# [PROBLEM DETAILS]
Write out each line of the records that has "analog" in it.
--
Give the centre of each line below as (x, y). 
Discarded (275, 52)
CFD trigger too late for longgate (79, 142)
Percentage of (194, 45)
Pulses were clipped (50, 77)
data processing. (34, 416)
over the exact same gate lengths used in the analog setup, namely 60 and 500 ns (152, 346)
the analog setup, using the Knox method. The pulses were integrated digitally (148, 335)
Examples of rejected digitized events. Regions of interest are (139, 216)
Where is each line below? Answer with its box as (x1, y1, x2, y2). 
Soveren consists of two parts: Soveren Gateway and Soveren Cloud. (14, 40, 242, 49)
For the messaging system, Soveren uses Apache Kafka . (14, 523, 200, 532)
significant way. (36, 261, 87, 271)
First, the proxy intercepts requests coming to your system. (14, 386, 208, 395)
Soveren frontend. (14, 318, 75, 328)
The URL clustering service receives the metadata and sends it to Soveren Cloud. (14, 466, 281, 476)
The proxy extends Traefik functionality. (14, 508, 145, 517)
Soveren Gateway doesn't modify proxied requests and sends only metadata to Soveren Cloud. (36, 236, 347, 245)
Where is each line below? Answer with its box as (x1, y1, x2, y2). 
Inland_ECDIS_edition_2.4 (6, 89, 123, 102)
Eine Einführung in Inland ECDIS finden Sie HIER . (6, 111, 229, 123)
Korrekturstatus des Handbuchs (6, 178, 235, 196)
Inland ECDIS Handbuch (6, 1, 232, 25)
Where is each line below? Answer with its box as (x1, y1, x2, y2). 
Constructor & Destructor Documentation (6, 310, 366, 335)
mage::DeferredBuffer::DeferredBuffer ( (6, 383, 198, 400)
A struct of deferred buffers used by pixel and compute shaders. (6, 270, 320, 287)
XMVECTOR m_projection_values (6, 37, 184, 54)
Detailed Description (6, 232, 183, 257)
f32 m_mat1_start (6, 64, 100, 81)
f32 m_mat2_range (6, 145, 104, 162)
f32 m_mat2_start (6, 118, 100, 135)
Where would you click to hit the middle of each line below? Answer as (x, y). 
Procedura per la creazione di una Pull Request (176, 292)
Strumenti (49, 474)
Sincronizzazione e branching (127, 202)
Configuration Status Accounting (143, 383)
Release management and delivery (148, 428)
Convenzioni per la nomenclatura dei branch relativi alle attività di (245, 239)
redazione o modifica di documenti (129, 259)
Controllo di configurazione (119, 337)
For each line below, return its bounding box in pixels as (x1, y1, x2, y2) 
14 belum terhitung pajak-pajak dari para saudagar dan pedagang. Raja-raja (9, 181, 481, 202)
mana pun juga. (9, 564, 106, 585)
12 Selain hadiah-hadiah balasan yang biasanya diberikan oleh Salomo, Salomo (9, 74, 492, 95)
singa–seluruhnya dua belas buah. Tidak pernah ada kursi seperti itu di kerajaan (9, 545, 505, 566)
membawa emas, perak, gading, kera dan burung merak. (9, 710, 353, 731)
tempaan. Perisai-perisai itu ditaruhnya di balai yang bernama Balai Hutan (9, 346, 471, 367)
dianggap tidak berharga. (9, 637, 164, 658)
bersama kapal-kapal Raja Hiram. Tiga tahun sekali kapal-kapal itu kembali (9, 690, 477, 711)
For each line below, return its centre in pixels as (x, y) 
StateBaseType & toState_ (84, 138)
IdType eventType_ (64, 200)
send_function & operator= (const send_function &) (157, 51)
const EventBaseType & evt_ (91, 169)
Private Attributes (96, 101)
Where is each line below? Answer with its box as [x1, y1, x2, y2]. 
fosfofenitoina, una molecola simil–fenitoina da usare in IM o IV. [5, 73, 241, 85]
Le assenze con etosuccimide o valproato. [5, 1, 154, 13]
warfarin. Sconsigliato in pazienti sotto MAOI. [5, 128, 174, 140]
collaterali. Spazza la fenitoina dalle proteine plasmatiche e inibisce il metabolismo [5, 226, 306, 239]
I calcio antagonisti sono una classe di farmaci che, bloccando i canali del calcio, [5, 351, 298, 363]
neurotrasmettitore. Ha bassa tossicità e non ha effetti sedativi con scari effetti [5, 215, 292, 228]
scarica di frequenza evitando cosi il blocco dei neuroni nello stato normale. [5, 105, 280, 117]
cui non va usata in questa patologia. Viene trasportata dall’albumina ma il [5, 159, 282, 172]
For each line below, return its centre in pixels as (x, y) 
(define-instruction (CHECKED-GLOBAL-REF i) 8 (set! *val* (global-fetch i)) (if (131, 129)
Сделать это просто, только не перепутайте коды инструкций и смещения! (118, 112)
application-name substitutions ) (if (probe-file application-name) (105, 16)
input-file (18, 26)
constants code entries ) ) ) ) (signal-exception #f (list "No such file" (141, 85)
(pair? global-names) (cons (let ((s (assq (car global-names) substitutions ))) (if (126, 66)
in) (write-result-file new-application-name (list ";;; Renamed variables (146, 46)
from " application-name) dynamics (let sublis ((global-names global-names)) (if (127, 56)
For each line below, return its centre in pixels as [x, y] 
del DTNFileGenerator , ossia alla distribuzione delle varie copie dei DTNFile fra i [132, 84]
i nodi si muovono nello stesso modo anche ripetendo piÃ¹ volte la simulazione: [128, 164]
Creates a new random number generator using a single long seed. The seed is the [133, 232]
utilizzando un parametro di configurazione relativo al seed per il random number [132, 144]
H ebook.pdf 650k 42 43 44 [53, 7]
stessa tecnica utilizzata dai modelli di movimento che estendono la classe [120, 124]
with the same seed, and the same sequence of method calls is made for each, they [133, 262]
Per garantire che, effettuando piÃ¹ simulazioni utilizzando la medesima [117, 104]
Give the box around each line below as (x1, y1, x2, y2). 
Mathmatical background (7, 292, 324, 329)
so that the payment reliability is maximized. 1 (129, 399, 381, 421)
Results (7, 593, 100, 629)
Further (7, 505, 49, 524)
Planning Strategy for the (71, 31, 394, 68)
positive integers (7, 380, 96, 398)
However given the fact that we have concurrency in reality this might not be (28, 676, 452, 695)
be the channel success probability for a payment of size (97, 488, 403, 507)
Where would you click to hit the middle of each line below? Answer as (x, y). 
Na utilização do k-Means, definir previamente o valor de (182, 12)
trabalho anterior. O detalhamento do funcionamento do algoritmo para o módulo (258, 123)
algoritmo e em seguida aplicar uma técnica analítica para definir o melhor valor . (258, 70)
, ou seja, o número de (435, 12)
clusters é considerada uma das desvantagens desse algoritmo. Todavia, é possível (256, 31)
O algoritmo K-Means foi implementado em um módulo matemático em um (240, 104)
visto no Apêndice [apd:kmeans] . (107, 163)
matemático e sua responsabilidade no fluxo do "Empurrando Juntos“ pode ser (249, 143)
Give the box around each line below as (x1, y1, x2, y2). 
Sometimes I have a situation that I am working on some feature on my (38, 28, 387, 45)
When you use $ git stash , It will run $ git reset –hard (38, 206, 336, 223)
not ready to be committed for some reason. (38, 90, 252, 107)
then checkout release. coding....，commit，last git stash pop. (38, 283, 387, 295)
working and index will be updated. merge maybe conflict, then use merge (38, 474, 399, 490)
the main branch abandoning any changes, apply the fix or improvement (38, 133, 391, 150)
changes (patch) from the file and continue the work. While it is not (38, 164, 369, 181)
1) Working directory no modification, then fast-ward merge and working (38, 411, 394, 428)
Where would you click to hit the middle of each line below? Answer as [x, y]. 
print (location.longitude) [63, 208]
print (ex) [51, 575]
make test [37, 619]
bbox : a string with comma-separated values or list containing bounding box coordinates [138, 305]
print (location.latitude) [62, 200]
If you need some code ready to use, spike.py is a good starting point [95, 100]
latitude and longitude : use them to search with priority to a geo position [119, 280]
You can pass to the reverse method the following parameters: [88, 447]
--
# [ANSWER SECTION]
over the exact same gate lengths used in the analog setup, namely 60 and 500 ns (152, 346)
the analog setup, using the Knox method. The pulses were integrated digitally (148, 335)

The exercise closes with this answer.